*Task*
Could you write out the lines below exactly, beginning with the first and finishing with the one that contains "Looking ahead [28, 625]"?

[Items listed in a dataset]
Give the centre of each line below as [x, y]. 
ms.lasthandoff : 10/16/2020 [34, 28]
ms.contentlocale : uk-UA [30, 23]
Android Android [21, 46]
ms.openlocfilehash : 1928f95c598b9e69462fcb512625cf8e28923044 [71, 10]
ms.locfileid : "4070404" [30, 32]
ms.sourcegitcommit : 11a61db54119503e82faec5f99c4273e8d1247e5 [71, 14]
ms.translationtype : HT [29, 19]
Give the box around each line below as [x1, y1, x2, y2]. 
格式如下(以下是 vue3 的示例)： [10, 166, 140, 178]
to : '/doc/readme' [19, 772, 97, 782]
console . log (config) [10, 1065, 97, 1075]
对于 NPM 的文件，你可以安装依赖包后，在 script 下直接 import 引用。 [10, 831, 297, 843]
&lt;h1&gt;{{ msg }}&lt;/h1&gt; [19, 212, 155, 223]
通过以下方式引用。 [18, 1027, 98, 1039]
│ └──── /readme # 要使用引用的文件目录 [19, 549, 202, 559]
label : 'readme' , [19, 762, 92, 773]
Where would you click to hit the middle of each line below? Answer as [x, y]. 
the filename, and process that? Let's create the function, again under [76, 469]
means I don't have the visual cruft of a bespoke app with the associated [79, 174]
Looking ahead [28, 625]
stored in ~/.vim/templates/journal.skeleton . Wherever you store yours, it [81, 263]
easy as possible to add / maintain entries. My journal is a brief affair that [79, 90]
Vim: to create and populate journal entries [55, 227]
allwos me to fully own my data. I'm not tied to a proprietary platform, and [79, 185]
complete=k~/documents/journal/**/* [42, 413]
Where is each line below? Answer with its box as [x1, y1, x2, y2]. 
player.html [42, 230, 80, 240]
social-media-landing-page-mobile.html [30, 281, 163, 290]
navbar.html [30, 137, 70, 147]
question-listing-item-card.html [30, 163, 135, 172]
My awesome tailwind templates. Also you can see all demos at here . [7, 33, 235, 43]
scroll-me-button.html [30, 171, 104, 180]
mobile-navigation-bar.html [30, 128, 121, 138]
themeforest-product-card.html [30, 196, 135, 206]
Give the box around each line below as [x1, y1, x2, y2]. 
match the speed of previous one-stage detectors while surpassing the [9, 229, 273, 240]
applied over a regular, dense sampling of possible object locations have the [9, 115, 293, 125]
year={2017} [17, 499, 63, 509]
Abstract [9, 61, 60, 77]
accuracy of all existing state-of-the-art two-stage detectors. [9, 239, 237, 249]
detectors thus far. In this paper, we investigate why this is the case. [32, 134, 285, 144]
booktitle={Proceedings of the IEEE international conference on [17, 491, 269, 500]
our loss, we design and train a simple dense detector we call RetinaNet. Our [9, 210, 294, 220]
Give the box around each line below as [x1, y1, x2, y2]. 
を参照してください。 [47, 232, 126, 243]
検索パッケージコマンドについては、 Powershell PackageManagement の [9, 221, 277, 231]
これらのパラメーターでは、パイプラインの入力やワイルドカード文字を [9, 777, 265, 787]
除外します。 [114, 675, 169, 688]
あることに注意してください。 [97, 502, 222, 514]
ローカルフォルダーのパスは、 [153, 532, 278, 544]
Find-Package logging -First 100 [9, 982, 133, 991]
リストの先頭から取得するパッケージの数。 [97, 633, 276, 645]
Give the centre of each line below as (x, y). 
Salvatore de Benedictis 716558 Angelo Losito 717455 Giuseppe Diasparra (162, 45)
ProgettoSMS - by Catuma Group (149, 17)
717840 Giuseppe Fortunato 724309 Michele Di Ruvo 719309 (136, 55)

*Expected answer*
Give the centre of each line below as [x, y]. 
ms.lasthandoff : 10/16/2020 [34, 28]
ms.contentlocale : uk-UA [30, 23]
Android Android [21, 46]
ms.openlocfilehash : 1928f95c598b9e69462fcb512625cf8e28923044 [71, 10]
ms.locfileid : "4070404" [30, 32]
ms.sourcegitcommit : 11a61db54119503e82faec5f99c4273e8d1247e5 [71, 14]
ms.translationtype : HT [29, 19]
Give the box around each line below as [x1, y1, x2, y2]. 
格式如下(以下是 vue3 的示例)： [10, 166, 140, 178]
to : '/doc/readme' [19, 772, 97, 782]
console . log (config) [10, 1065, 97, 1075]
对于 NPM 的文件，你可以安装依赖包后，在 script 下直接 import 引用。 [10, 831, 297, 843]
&lt;h1&gt;{{ msg }}&lt;/h1&gt; [19, 212, 155, 223]
通过以下方式引用。 [18, 1027, 98, 1039]
│ └──── /readme # 要使用引用的文件目录 [19, 549, 202, 559]
label : 'readme' , [19, 762, 92, 773]
Where would you click to hit the middle of each line below? Answer as [x, y]. 
the filename, and process that? Let's create the function, again under [76, 469]
means I don't have the visual cruft of a bespoke app with the associated [79, 174]
Looking ahead [28, 625]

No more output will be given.